How to complete this task: Return every line from the records below with the string "that".
Data to use below:
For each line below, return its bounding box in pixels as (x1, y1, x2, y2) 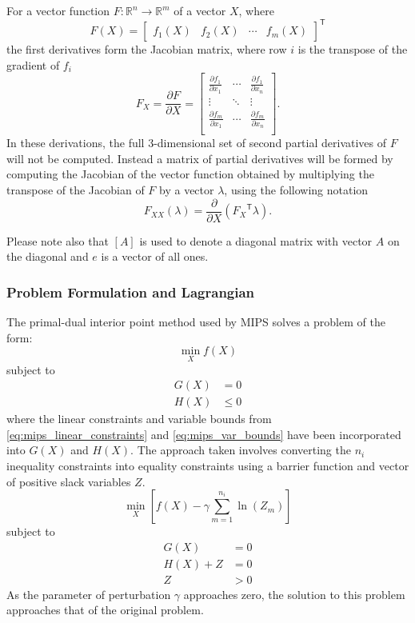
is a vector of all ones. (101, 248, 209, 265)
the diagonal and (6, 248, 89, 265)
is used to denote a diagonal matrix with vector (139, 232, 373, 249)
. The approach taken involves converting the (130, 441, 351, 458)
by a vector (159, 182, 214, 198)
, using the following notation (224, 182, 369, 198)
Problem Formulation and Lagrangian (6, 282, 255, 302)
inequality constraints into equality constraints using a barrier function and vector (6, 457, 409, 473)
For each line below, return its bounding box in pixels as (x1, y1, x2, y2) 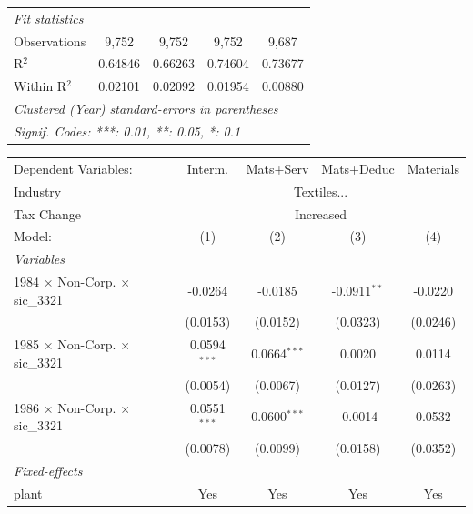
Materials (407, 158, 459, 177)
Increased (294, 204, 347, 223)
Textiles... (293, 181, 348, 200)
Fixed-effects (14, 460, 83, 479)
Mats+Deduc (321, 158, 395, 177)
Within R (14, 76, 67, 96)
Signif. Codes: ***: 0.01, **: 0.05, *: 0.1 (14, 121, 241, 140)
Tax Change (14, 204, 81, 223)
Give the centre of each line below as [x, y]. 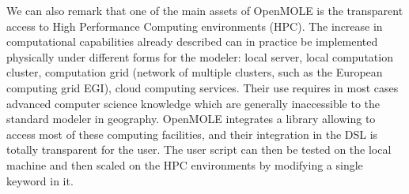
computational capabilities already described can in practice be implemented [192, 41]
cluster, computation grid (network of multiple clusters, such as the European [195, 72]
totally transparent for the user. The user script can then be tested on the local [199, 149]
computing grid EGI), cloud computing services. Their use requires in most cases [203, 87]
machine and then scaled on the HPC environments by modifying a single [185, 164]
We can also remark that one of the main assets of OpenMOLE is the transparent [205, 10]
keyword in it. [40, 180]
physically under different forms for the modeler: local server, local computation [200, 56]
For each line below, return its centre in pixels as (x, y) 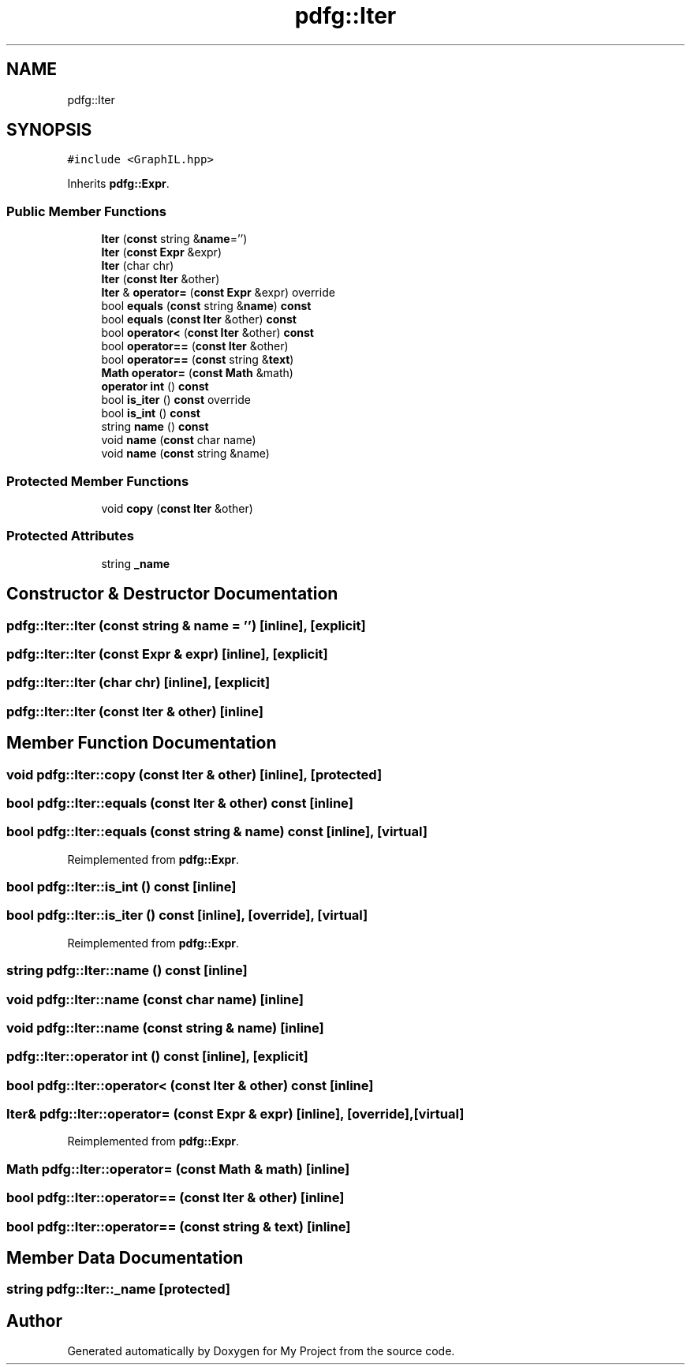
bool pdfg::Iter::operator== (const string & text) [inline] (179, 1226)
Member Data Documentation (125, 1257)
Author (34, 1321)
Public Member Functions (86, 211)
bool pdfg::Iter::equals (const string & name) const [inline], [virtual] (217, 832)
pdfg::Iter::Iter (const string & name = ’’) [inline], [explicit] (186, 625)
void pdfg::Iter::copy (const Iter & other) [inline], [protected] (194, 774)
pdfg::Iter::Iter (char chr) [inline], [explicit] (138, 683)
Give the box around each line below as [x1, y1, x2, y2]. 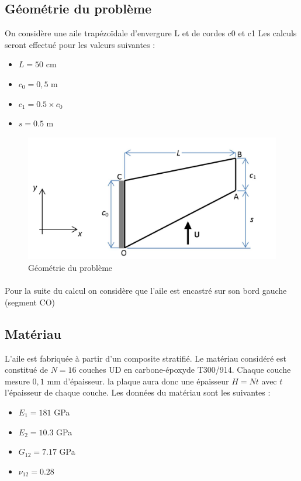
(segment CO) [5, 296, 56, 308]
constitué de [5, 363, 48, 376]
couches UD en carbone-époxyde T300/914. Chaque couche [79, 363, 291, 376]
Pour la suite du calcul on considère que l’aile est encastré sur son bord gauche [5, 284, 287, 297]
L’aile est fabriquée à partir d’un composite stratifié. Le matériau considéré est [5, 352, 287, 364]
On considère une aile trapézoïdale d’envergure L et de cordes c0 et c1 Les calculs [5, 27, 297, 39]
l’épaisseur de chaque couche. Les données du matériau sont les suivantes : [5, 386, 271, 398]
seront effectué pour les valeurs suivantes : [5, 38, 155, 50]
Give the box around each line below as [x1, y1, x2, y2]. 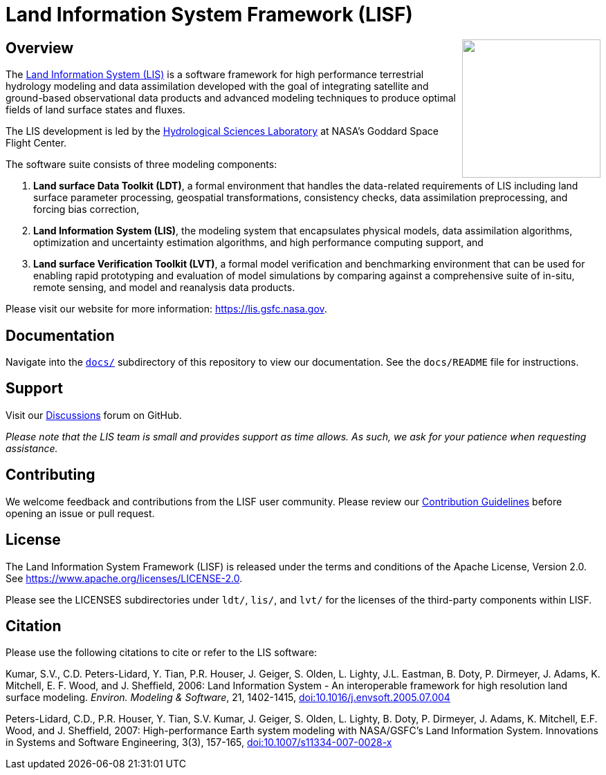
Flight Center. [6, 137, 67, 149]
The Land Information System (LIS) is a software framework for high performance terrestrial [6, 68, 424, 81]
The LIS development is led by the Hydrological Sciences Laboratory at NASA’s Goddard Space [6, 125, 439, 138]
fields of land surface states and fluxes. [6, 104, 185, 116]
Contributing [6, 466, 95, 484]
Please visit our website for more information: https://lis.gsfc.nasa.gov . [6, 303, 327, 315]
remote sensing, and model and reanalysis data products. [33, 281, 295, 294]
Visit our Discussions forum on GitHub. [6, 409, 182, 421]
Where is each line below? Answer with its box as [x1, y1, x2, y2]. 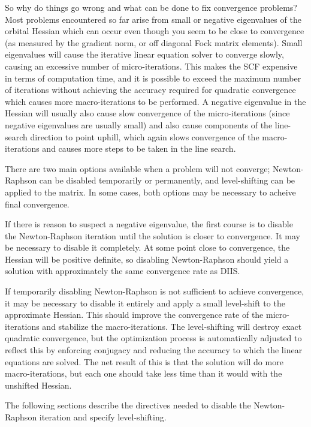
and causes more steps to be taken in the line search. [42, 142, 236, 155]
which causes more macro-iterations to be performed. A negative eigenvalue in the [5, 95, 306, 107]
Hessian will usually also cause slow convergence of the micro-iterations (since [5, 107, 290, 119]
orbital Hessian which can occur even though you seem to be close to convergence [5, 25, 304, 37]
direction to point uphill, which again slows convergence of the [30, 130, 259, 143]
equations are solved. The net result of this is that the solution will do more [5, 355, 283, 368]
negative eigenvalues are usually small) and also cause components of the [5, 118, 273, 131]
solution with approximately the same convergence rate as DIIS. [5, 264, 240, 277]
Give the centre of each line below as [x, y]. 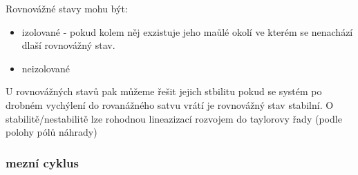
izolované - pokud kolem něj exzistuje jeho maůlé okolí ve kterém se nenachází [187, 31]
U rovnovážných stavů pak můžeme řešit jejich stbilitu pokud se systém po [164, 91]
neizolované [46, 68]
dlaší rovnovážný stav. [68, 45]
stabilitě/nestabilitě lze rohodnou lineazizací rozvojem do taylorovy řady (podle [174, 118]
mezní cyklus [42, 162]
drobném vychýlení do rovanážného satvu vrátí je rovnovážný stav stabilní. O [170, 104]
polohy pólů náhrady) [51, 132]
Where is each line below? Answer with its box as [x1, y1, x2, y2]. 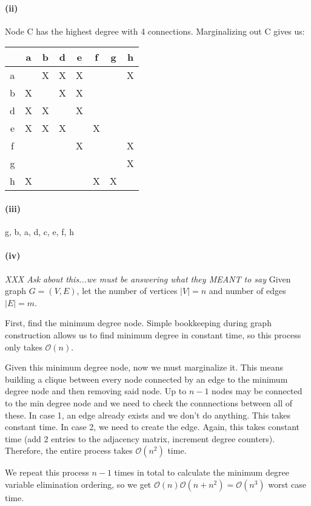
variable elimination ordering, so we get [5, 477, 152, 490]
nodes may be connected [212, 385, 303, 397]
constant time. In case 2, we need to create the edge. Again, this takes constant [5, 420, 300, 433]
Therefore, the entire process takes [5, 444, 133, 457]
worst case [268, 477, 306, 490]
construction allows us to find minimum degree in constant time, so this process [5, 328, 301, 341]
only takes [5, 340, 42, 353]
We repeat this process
End of Data to use.
Answer to this task:
We can also remark that one of the main assets of OpenMOLE is the transparent [205, 10]
equations are solved. The net result of this is that the solution will do more [5, 355, 283, 368]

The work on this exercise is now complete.